**Task requirements:** Retype the listing below line for line, but only from the line with "based on the" down to the line with "can (329, 10)", inclusive. Pictures stay out.

# # # #

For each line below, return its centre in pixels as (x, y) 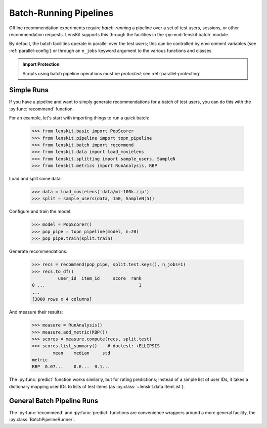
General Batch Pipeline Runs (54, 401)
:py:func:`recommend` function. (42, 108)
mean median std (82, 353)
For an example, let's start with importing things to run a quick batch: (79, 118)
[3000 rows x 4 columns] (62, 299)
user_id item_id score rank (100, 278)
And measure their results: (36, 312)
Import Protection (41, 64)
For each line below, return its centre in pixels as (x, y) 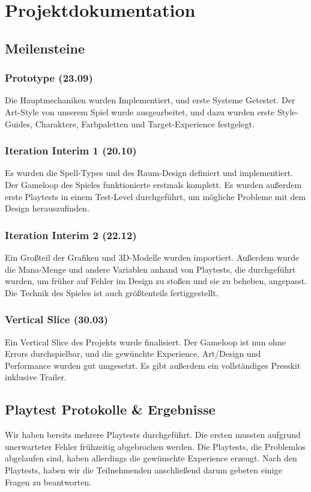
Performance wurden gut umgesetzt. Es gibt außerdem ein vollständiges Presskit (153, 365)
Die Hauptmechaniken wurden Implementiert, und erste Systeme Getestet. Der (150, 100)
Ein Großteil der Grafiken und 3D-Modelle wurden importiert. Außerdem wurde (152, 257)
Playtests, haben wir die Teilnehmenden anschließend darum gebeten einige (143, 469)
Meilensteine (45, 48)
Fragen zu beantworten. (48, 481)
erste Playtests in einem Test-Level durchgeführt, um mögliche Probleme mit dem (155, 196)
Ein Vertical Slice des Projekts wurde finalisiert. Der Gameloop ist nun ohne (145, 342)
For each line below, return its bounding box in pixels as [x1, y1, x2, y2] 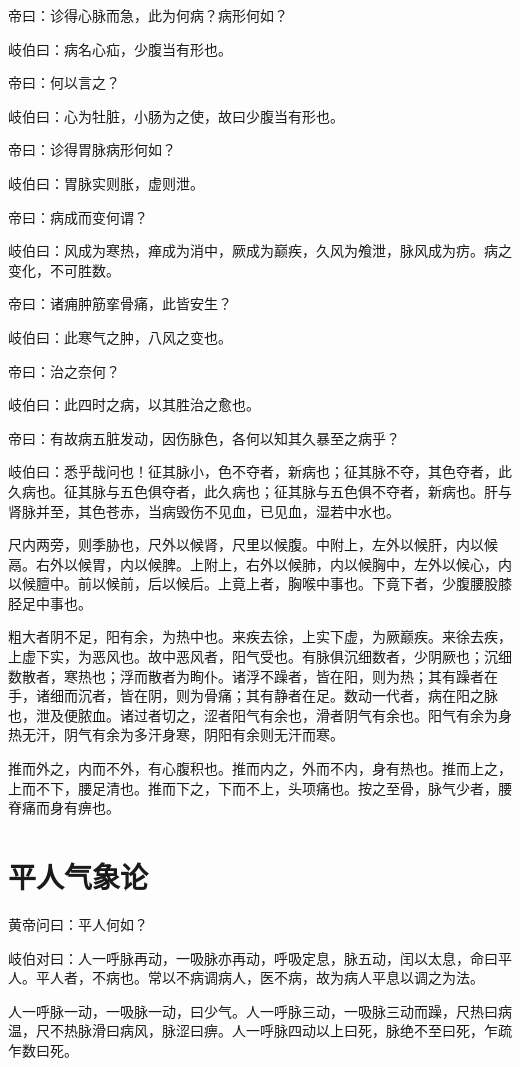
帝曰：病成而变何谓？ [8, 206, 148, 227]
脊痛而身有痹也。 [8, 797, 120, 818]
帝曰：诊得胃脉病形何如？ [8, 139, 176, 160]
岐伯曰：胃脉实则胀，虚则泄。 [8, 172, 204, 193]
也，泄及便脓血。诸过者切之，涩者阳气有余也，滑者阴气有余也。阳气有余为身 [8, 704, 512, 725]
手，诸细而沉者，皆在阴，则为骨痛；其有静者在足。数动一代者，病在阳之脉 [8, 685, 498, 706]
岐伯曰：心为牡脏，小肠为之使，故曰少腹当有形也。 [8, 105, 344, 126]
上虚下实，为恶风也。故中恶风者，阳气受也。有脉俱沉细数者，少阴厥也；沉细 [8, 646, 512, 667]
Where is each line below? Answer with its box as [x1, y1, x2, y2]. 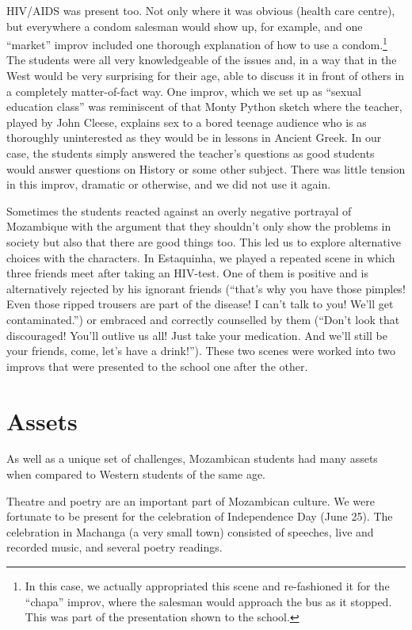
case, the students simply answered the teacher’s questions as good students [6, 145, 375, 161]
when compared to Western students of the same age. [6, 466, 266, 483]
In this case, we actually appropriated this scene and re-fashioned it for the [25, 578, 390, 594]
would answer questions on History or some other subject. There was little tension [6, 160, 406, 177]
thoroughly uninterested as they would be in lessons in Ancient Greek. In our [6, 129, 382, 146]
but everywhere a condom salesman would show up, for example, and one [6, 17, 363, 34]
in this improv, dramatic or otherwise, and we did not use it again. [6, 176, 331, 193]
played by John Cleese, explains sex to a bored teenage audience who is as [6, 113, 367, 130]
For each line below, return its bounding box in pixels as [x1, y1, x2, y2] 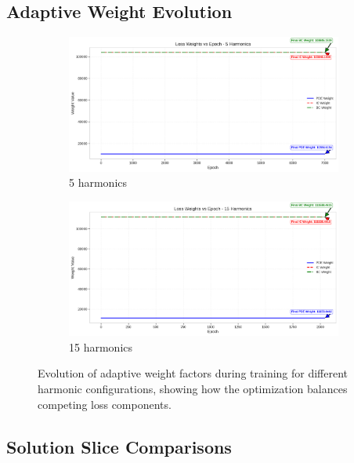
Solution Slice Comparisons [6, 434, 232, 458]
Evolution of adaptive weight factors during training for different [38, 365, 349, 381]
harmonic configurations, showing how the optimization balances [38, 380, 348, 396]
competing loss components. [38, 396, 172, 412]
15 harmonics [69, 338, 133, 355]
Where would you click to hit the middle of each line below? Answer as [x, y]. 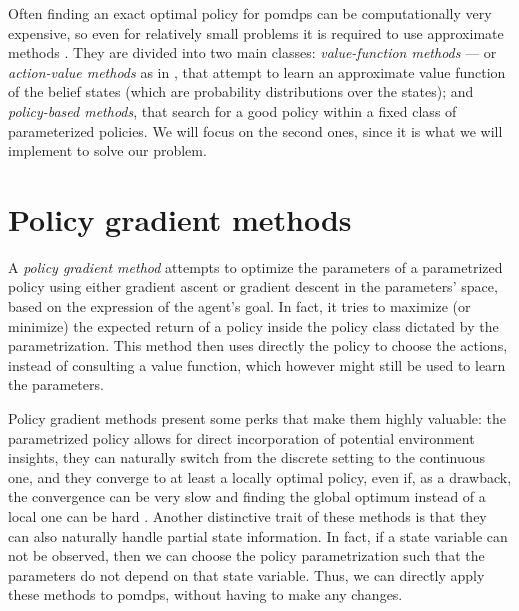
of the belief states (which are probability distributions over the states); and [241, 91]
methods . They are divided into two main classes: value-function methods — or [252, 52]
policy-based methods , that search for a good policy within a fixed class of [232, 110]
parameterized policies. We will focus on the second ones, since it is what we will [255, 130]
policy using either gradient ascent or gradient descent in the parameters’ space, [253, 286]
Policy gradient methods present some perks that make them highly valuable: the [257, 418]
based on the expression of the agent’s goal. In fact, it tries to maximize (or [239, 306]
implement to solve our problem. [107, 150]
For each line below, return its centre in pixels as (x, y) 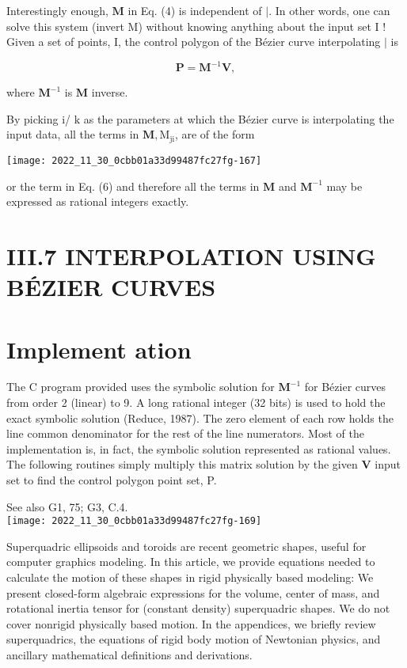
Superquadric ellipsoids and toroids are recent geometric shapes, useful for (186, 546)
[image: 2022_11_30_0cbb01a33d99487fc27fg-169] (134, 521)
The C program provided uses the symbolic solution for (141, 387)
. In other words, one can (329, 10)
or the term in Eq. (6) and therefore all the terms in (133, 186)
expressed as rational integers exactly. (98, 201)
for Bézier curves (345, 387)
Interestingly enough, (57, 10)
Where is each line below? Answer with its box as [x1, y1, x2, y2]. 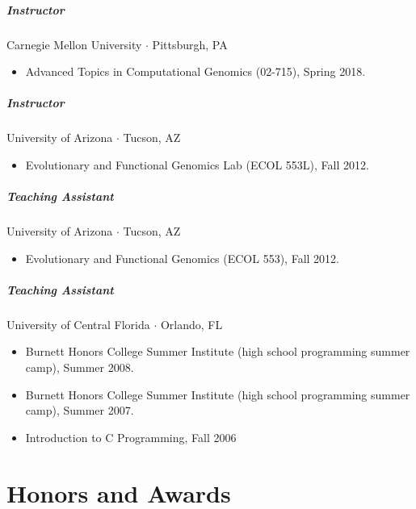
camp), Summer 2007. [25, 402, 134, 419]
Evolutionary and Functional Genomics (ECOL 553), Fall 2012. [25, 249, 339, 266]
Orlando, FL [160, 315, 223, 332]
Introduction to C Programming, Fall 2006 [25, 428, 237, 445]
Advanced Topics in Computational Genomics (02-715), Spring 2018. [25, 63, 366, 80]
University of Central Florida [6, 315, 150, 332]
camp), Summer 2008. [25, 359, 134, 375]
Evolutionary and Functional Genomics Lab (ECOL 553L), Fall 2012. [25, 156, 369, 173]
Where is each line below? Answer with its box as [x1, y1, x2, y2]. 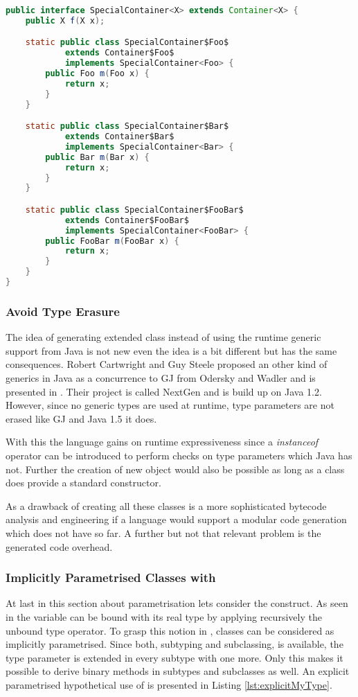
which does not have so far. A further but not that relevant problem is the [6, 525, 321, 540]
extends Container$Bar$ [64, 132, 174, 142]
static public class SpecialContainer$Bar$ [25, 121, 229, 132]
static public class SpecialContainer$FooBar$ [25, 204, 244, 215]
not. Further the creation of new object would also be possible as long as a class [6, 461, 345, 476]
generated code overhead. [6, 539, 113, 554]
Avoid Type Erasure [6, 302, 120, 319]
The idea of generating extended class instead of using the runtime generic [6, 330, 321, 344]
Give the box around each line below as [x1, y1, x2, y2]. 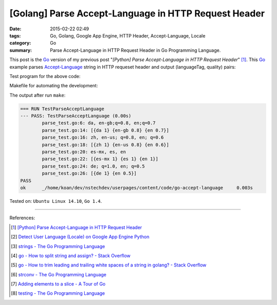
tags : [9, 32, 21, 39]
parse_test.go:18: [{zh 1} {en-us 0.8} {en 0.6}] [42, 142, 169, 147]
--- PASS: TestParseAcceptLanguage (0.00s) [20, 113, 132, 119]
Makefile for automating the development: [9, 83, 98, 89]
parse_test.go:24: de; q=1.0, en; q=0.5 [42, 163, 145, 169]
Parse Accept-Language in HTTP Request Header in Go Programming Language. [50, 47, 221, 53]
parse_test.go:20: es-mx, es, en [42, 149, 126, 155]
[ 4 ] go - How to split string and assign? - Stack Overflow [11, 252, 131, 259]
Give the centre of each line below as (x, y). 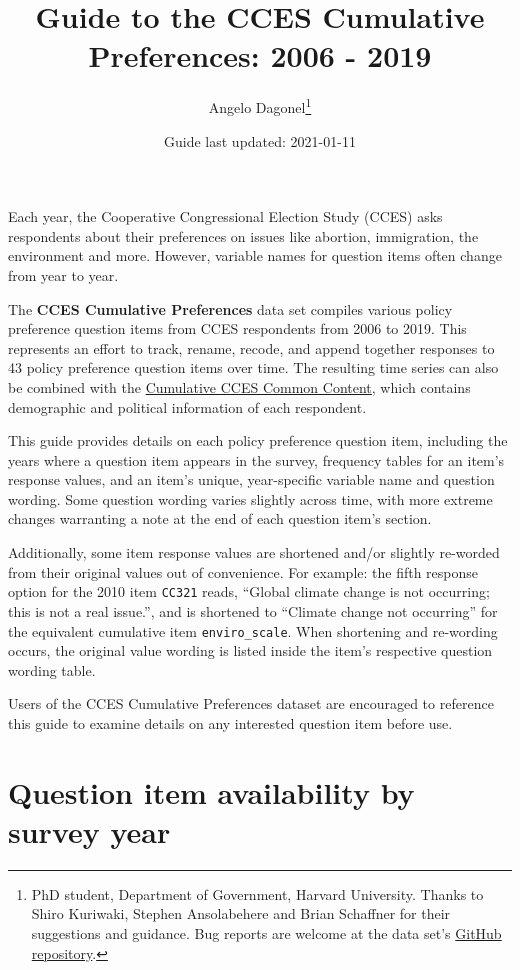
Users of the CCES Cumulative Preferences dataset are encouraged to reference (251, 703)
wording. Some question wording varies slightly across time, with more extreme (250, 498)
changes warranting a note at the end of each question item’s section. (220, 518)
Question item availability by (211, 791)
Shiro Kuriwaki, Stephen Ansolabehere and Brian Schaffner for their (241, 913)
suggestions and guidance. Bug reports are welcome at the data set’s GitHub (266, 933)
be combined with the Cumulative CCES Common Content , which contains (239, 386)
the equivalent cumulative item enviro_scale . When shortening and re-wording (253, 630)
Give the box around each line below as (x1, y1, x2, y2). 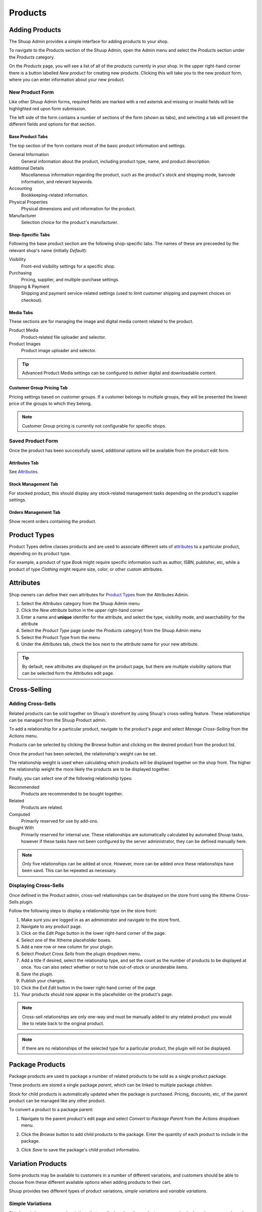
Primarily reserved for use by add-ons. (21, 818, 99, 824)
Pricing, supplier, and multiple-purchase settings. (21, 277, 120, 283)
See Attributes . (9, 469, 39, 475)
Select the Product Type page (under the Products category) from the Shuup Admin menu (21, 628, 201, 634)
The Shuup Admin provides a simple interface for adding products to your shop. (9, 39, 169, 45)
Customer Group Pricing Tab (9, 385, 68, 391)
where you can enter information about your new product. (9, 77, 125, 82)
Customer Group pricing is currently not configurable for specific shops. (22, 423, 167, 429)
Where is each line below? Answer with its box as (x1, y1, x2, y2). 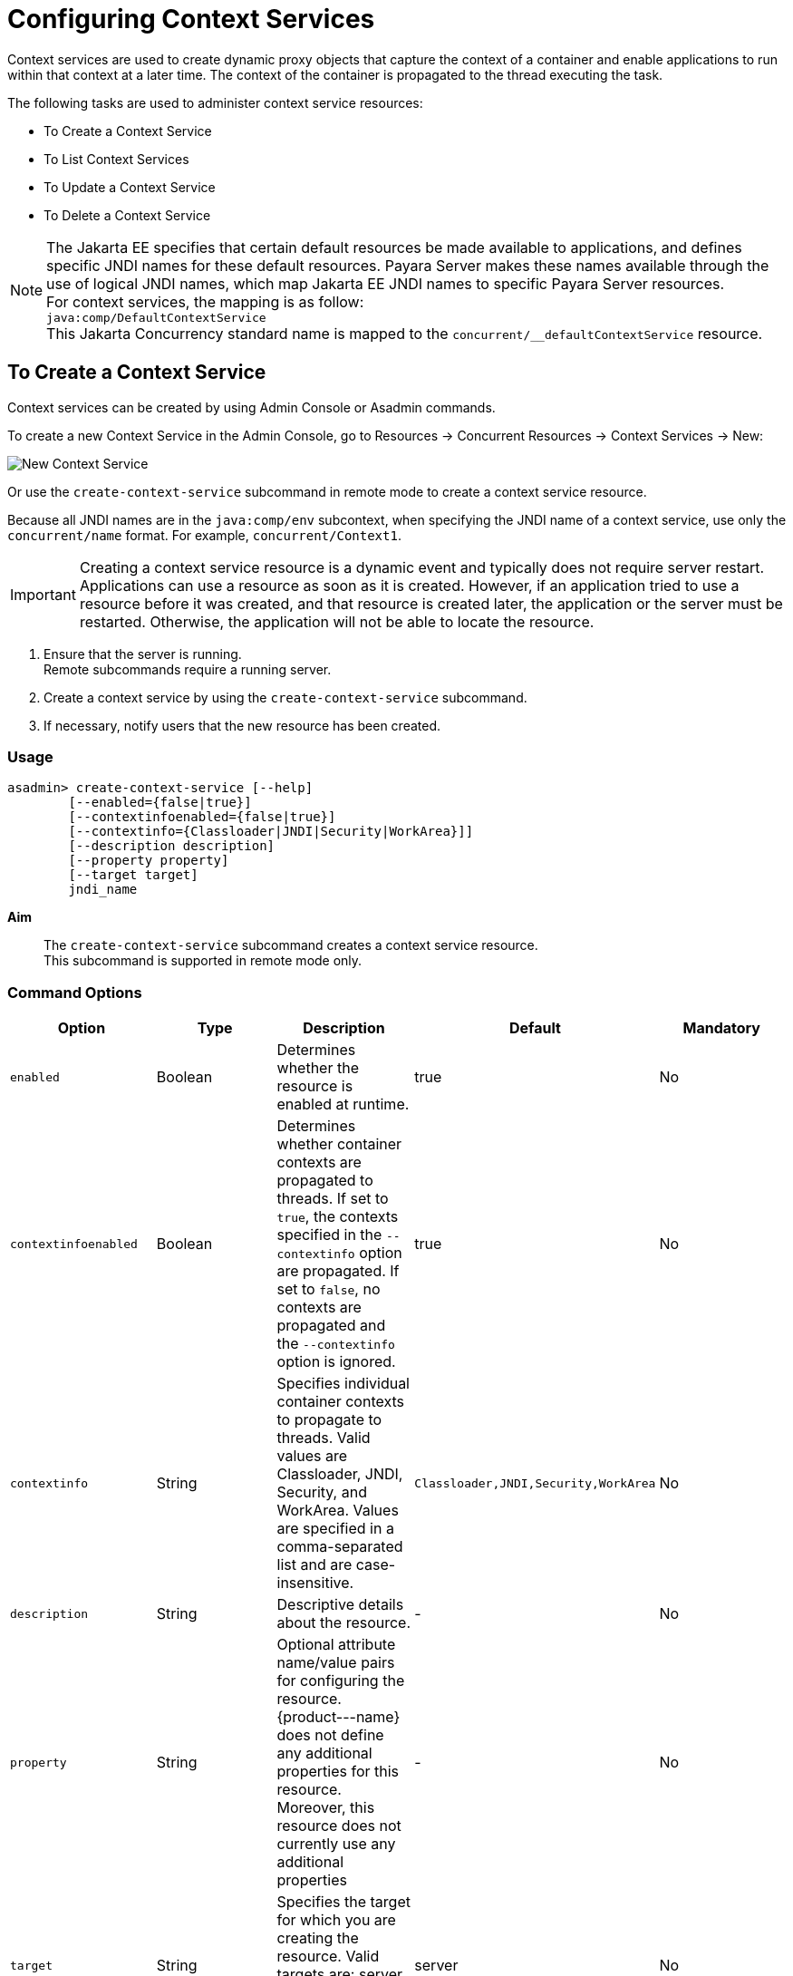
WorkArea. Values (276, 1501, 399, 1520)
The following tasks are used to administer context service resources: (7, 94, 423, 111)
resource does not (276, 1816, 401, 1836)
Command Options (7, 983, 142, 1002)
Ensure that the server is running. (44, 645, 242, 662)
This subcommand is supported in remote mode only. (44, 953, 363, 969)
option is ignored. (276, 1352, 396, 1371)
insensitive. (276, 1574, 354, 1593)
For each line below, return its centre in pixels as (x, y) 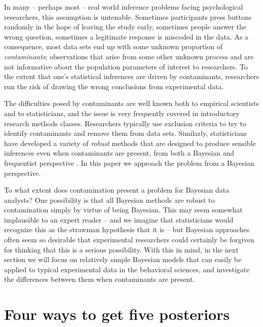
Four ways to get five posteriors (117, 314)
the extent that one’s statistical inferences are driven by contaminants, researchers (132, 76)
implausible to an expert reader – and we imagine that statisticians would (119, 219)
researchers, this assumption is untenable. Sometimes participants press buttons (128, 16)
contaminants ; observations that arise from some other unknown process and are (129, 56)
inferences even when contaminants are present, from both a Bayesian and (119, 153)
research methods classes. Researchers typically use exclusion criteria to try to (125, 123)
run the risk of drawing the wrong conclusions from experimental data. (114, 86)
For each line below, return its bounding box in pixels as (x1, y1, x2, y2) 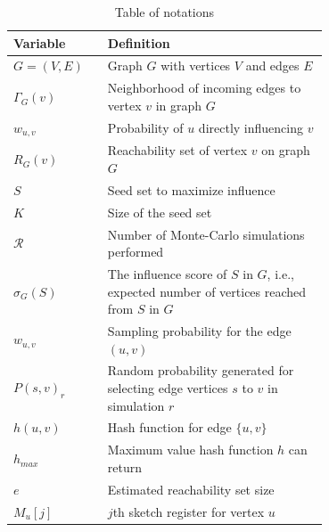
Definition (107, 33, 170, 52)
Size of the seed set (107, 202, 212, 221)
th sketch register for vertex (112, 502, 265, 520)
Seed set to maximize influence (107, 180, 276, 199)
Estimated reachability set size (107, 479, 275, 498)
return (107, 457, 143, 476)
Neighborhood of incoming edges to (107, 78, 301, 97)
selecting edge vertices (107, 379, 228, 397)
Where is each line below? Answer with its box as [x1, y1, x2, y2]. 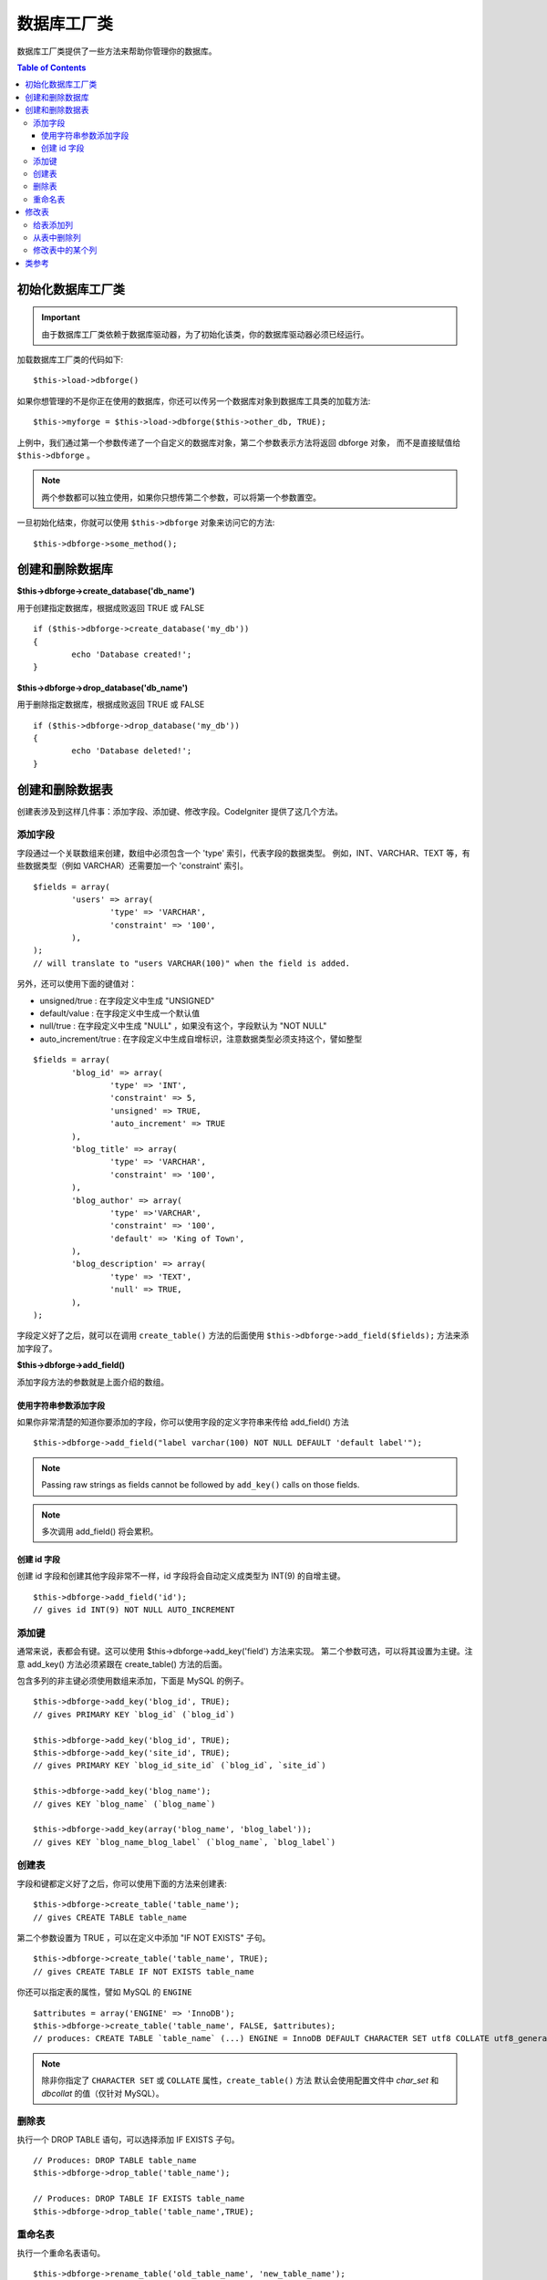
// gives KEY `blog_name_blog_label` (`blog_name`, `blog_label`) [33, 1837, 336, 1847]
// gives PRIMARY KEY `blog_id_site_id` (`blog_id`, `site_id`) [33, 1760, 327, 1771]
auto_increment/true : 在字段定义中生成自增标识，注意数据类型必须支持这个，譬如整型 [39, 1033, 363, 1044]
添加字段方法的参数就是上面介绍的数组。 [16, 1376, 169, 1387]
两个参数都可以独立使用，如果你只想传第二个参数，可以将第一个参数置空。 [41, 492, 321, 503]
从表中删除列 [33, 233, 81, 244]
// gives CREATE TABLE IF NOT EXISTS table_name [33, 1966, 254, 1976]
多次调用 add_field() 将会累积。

# # # #

**Result for this task:**
based on the expression of the agent’s goal. In fact, it tries to maximize (or [239, 306]
implement to solve our problem. [107, 150]
For each line below, return its centre in pixels as (x, y) 
Superquadric ellipsoids and toroids are recent geometric shapes, useful for (186, 546)
[image: 2022_11_30_0cbb01a33d99487fc27fg-169] (134, 521)
The C program provided uses the symbolic solution for (141, 387)
. In other words, one can (329, 10)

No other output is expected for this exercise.